Prezydent Andrzej Duda zwoła pierwsze posiedzenie Sejmu IX kadencji na 12 listopada. To równo 30 dni od wyborów, ostatni dzień, kiedy prezydent mógł to zrobić zgodnie z prawem.
O terminie posiedzenia powiedział rzecznik prezydenta Błażej Spychalski w rozmowie z Robertem Mazurkiem na antenie RMF FM. Dziennikarz zapytał Spychalskiego wprost – kiedy odbędzie się pierwsze posiedzenie.

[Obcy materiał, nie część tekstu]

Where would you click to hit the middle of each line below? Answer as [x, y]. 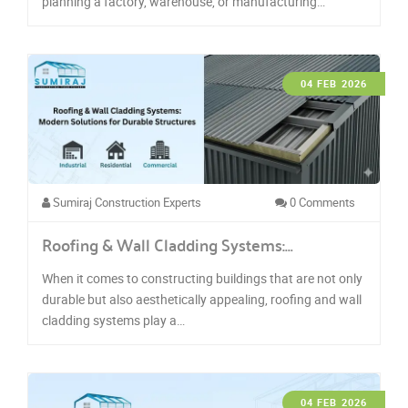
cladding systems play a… [113, 320]
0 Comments [321, 202]
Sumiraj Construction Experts [126, 202]
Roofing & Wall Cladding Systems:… [168, 245]
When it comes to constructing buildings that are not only [202, 278]
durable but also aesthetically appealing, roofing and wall [202, 299]

Natomiast rzecznik odpowiedział tak, jakby już się spodziewał, jakie jego słowa mogą wywołać reakcje. – Pierwsze posiedzenie Sejmu będzie 12 listopada. Już panu powiem, z czego to wynika. Otóż zgodnie z konstytucją pan prezydent ma 30 dni na zwołanie pierwszego posiedzenia Sejmu i Senatu – stwierdził.
Mazurek zauważył, że to równo 30 dni od wyborów. d wyborów, oczywiście. Ale kadencja Sejmu trwa cztery lata - to wynika wprost z konstytucji. Pierwsze posiedzenie Sejmu tej kadencji miało miejsce 12 listopada i (kadencja) trwa do 11 listopada tego roku. W związku z powyższym ten termin 12 listopada jest dość naturalny, oczywisty. Więc 12 listopada – dodał Spychalski.
Przypomnijmy, że PiS na razie nie ma większości w Senacie. Partia rządząca będzie mogła więc wykorzystać ten czas, żeby spróbować "przejąć" któregoś z senatorów niezależnych lub z opozycji. Na ten moment partia Jarosława Kaczyńskiego ma 48 miejsc w Senacie. W rozmowie z naTemat o tym, jak PiS może próbować odbić izbę wyższą parlamentu, opowiadał Wadim Tyszkiewicz.
Z kolei senator KO Tomasz Grodzki wprost przyznał, że próbowano go przekupić teką ministra zdrowia.